Gli scienziati hanno esaminato un mix di persone di colore, bianchi, asiatici, maschi e femmine, di età compresa tra 30 e 75 anni che avevano in comune la pressione alta non trattata e che erano state arruolate in uno studio precedente presso la Queen Mary University di Londra. Poiché i campioni di feci non sono stati prelevati dai partecipanti allo studio, i ricercatori non sono stati in grado di esaminare più direttamente il microbiota intestinale, quindi hanno misurato gli SCFA circolanti, il principale metabolita prodotto dal microbiota intestinale.
A tutti gli individui sono state date due settimane di istruzioni dettagliate su come ridurre l’assunzione di sodio a circa 2.000 milligrammi al giorno, informazioni che sono state rafforzate nel corso dello studio. Quindi in quello che viene chiamato uno studio randomizzato, controllato con placebo, metà dei partecipanti ha assunto una compressa di sodio o una compressa di placebo nove volte al giorno per sei settimane, quindi il gruppo è stato invertito.
I ricercatori hanno scoperto che la riduzione del sodio ha aumentato tutti e otto gli SCFA, il prodotto finale della fermentazione delle fibre che consumiamo, dal nostro microbiota. L’aumento dei livelli di SCFA che i ricercatori hanno riscontrato era costantemente associato a una pressione sanguigna più bassa e ad una maggiore flessibilità dei vasi sanguigni.

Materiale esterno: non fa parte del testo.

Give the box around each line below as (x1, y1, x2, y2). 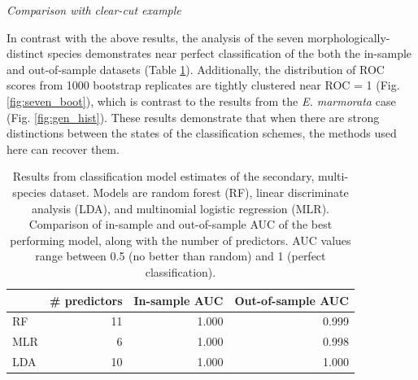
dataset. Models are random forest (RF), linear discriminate (50, 183, 349, 200)
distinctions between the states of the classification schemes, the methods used (7, 124, 397, 142)
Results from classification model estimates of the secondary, (12, 168, 315, 185)
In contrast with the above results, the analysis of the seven (7, 28, 304, 46)
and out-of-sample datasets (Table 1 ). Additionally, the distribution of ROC (7, 60, 385, 77)
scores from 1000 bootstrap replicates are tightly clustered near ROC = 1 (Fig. (7, 76, 400, 94)
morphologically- (307, 28, 390, 46)
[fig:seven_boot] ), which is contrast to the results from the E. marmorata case (7, 92, 396, 109)

“Mentre i periodi di maggiore assunzione di sale hanno fatto aumentare la pressione sanguigna sia nei maschi che nelle femmine e sono stati osservati miglioramenti in entrambi i sessi con un passaggio alla riduzione del consumo di sale, i cambiamenti sono stati più drastici nelle donne”, dice Zhu. “Anche se tutti abbiamo un microbiota leggermente distinto – influenzato da cose come la dieta e l’ambiente – tendono ad esserci differenze coerenti tra maschi e femmine in generale. “Il sodio è un fattore di rischio in entrambi i sessi, ma il suo impatto in relazione al microbioma intestinale sembra essere maggiore nelle donne”, afferma Zhu. “Può darsi che l’alto contenuto di sale influenzi la pressione sanguigna attraverso percorsi diversi nei maschi e nelle femmine”, aggiunge.

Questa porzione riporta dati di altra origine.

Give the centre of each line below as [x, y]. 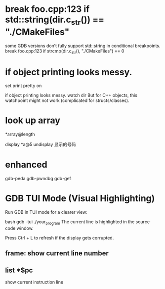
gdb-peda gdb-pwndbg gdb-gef [38, 179]
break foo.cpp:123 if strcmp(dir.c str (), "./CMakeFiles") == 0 [65, 51]
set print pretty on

Vedi anche: Una dieta ricca di sale promuove il deterioramento cognitivo
Ad esempio, la pressione sistolica di 24 ore, il numero più alto che indica la pressione quando il cuore si sta contraendo, era quasi cinque punti più bassa quando le donne stavano seguendo una dieta a basso contenuto di sale rispetto a quella ad alto contenuto di sale e poco più di tre punti in meno nella maschi. Anche le pressioni notturne, un momento importante per il riposo del cuore e del corpo, sono diminuite, con numeri sistolici che diminuiscono di quasi cinque punti nelle donne e poco meno di tre punti negli uomini, mentre diminuiscono l’assunzione di sale.